Problem details –
An image-free reproduction of the data below is needed: print it exactly.

-------- Data provided

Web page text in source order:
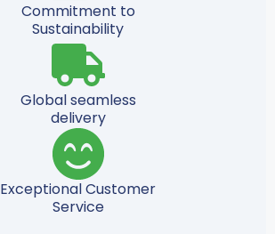
Commitment to
Sustainability
Global seamless
delivery
Exceptional Customer
Service
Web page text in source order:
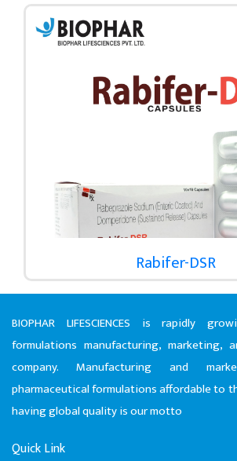
Rabifer-DSR
BIOPHAR LIFESCIENCES is rapidly
formulations manufacturing, marketing,
company. Manufacturing and
pharmaceutical formulations affordable to
having global quality is our motto
Quick Link

----------------

Solution below –
Web page text in source order:
Commitment to
Sustainability
Global seamless
delivery
Exceptional Customer
Service
Web page text in source order:
Rabifer-DSR
BIOPHAR LIFESCIENCES is rapidly
formulations manufacturing, marketing,
company. Manufacturing and
pharmaceutical formulations affordable to
having global quality is our motto
Quick Link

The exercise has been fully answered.